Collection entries
■ ■ ■

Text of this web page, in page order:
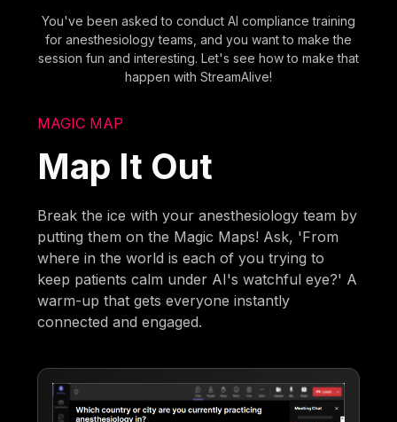
You've been asked to conduct AI compliance training
for anesthesiology teams, and you want to make the
session fun and interesting. Let's see how to make that
happen with StreamAlive!
MAGIC MAP
Map It Out
Break the ice with your anesthesiology team by
putting them on the Magic Maps! Ask, 'From
where in the world is each of you trying to
keep patients calm under AI's watchful eye?' A
warm-up that gets everyone instantly
connected and engaged.
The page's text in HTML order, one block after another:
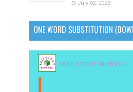
July 02, 2023
ONE WORD SUBSTITUTION
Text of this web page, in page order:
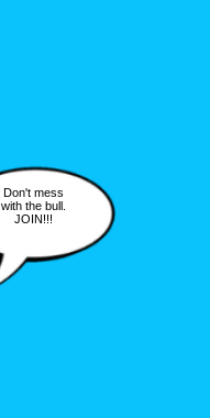
Don't mess
with the bull.
JOIN!!!
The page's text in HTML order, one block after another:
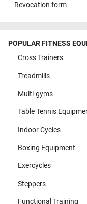
Revocation form
POPULAR FITNESS
Cross Trainers
Treadmills
Multi-gyms
Table Tennis
Indoor Cycles
Boxing Equipment
Exercycles
Steppers
Functional Training
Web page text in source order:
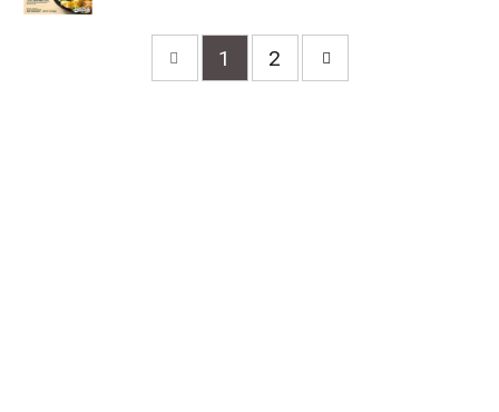
1 2
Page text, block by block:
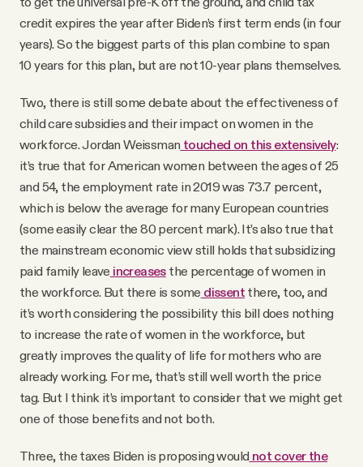
credit expires the year after Biden’s first term ends (in four
years). So the biggest parts of this plan combine to span
10 years for this plan, but are not 10-year plans themselves.
Two, there is still some debate about the effectiveness of
child care subsidies and their impact on women in the
workforce. Jordan Weissman touched on this extensively:
it’s true that for American women between the ages of 25
and 54, the employment rate in 2019 was 73.7 percent,
which is below the average for many European countries
(some easily clear the 80 percent mark). It’s also true that
the mainstream economic view still holds that subsidizing
paid family leave increasesthe percentage of women in
the workforce. But there is some dissent there, too, and
it’s worth considering the possibility this bill does nothing
to increase the rate of women in the workforce, but
greatly improves the quality of life for mothers who are
already working. For me, that’s still well worth the price
tag. But I think it’s important to consider that we might get
one of those benefits and not both.
Three, the taxes Biden is proposing would not cover the
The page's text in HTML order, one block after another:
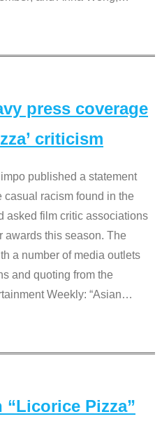
press coverage
criticism
published a statement
racism found in the
asked film critic associations
awards this season. The
a number of media outlets
and quoting from the
Weekly: “Asian…
Pizza”
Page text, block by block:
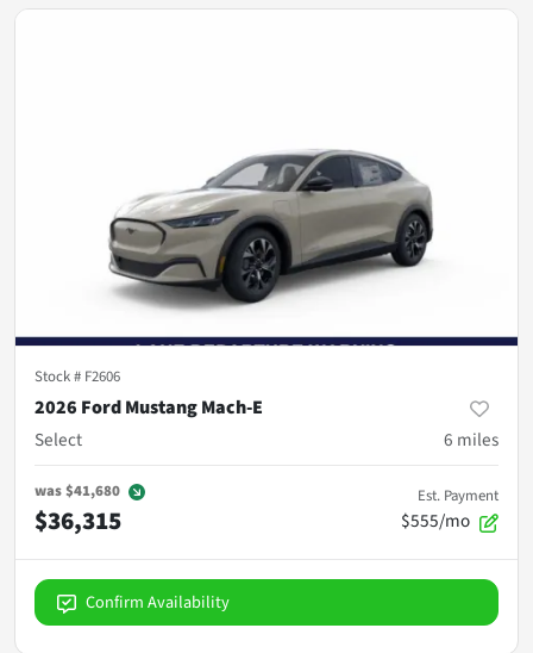
Stock # F2606
2026 Ford Mustang Mach-E
Select
6 miles
was$41,680
$36,315
Est. Payment
$555/mo
Confirm Availability
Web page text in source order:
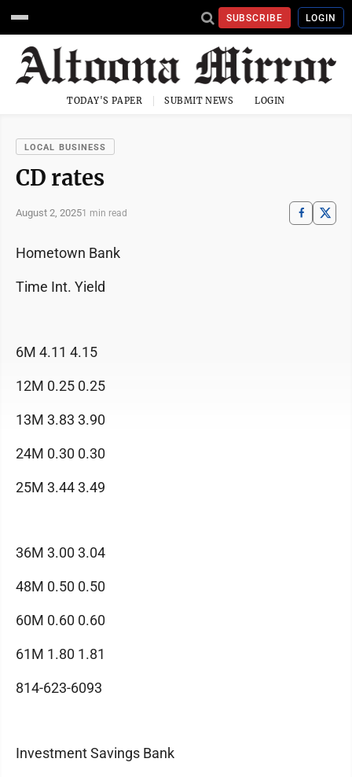
SUBSCRIBE LOGIN
TODAY'S PAPER SUBMIT NEWS LOGIN
LOCAL BUSINESS
CD rates
August 2, 20251 min read
Hometown Bank
Time Int. Yield
6M 4.11 4.15
12M 0.25 0.25
13M 3.83 3.90
24M 0.30 0.30
25M 3.44 3.49
36M 3.00 3.04
48M 0.50 0.50
60M 0.60 0.60
61M 1.80 1.81
814-623-6093
Investment Savings Bank
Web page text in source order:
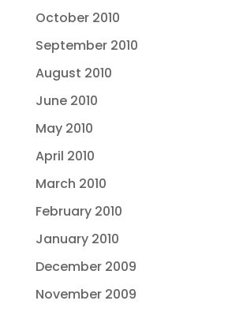
October 2010
September 2010
August 2010
June 2010
May 2010
April 2010
March 2010
February 2010
January 2010
December 2009
November 2009
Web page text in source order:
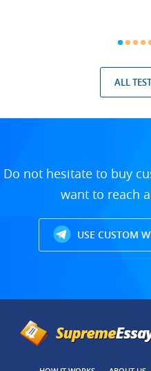
ALL
Do not hesitate to buy
want to reach
USE CUSTOM
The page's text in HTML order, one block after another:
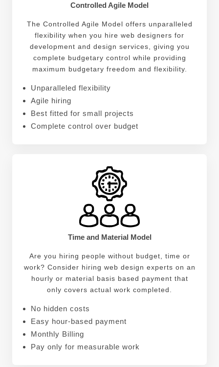
Controlled Agile Model
The Controlled Agile Model offers unparalleled
flexibility when you hire web designers for
development and design services, giving you
complete budgetary control while providing
maximum budgetary freedom and flexibility.
Unparalleled flexibility
Agile hiring
Best fitted for small projects
Complete control over budget
Time and Material Model
Are you hiring people without budget, time or
work? Consider hiring web design experts on an
hourly or material basis based payment that
only covers actual work completed.
No hidden costs
Easy hour-based payment
Monthly Billing
Pay only for measurable work
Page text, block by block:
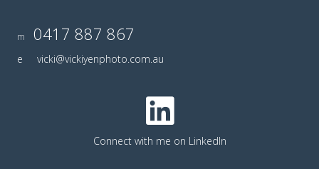
m 0417 887 867
e vicki@vickiyenphoto.com.au
Connect with me on LinkedIn
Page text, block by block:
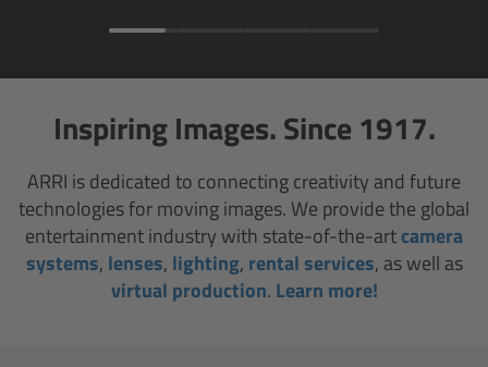
Inspiring Images. Since 1917.
ARRI is dedicated to connecting creativity and future
technologies for moving images. We provide the global
entertainment industry with state-of-the-artcamera
systems, lenses, lighting, rental services, as well as
virtual production. Learn more!
Overview
ALEXA SXT W
ALEXA 35
Cine Camera Components
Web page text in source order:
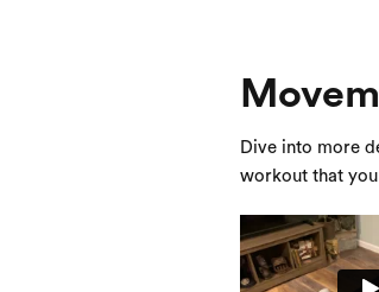
Dive into more
workout that

■ ■ ■

Should a record include a picture, drop the picture and write out the remainder exactly.

Text of this web page, in page order:
You've been asked to conduct AI compliance training
for anesthesiology teams, and you want to make the
session fun and interesting. Let's see how to make that
happen with StreamAlive!
MAGIC MAP
Map It Out
Break the ice with your anesthesiology team by
putting them on the Magic Maps! Ask, 'From
where in the world is each of you trying to
keep patients calm under AI's watchful eye?' A
warm-up that gets everyone instantly
connected and engaged.
The page's text in HTML order, one block after another:
July 02, 2023
ONE WORD SUBSTITUTION
Text of this web page, in page order:
Don't mess
with the bull.
JOIN!!!
The page's text in HTML order, one block after another:
Revocation form
POPULAR FITNESS
Cross Trainers
Treadmills
Multi-gyms
Table Tennis
Indoor Cycles
Boxing Equipment
Exercycles
Steppers
Functional Training
Web page text in source order:
1 2
Page text, block by block:
credit expires the year after Biden’s first term ends (in four
years). So the biggest parts of this plan combine to span
10 years for this plan, but are not 10-year plans themselves.
Two, there is still some debate about the effectiveness of
child care subsidies and their impact on women in the
workforce. Jordan Weissman touched on this extensively:
it’s true that for American women between the ages of 25
and 54, the employment rate in 2019 was 73.7 percent,
which is below the average for many European countries
(some easily clear the 80 percent mark). It’s also true that
the mainstream economic view still holds that subsidizing
paid family leave increasesthe percentage of women in
the workforce. But there is some dissent there, too, and
it’s worth considering the possibility this bill does nothing
to increase the rate of women in the workforce, but
greatly improves the quality of life for mothers who are
already working. For me, that’s still well worth the price
tag. But I think it’s important to consider that we might get
one of those benefits and not both.
Three, the taxes Biden is proposing would not cover the
The page's text in HTML order, one block after another:
press coverage
criticism
published a statement
racism found in the
asked film critic associations
awards this season. The
a number of media outlets
and quoting from the
Weekly: “Asian…
Pizza”
Page text, block by block:
Stock # F2606
2026 Ford Mustang Mach-E
Select
6 miles
was$41,680
$36,315
Est. Payment
$555/mo
Confirm Availability
Web page text in source order:
SUBSCRIBE LOGIN
TODAY'S PAPER SUBMIT NEWS LOGIN
LOCAL BUSINESS
CD rates
August 2, 20251 min read
Hometown Bank
Time Int. Yield
6M 4.11 4.15
12M 0.25 0.25
13M 3.83 3.90
24M 0.30 0.30
25M 3.44 3.49
36M 3.00 3.04
48M 0.50 0.50
60M 0.60 0.60
61M 1.80 1.81
814-623-6093
Investment Savings Bank
Web page text in source order:
October 2010
September 2010
August 2010
June 2010
May 2010
April 2010
March 2010
February 2010
January 2010
December 2009
November 2009
Web page text in source order:
ALL
Do not hesitate to buy
want to reach
USE CUSTOM
The page's text in HTML order, one block after another:
Controlled Agile Model
The Controlled Agile Model offers unparalleled
flexibility when you hire web designers for
development and design services, giving you
complete budgetary control while providing
maximum budgetary freedom and flexibility.
Unparalleled flexibility
Agile hiring
Best fitted for small projects
Complete control over budget
Time and Material Model
Are you hiring people without budget, time or
work? Consider hiring web design experts on an
hourly or material basis based payment that
only covers actual work completed.
No hidden costs
Easy hour-based payment
Monthly Billing
Pay only for measurable work
Page text, block by block:
m 0417 887 867
e vicki@vickiyenphoto.com.au
Connect with me on LinkedIn
Page text, block by block:
Inspiring Images. Since 1917.
ARRI is dedicated to connecting creativity and future
technologies for moving images. We provide the global
entertainment industry with state-of-the-artcamera
systems, lenses, lighting, rental services, as well as
virtual production. Learn more!
Overview
ALEXA SXT W
ALEXA 35
Cine Camera Components
Web page text in source order:
Dive into more
workout that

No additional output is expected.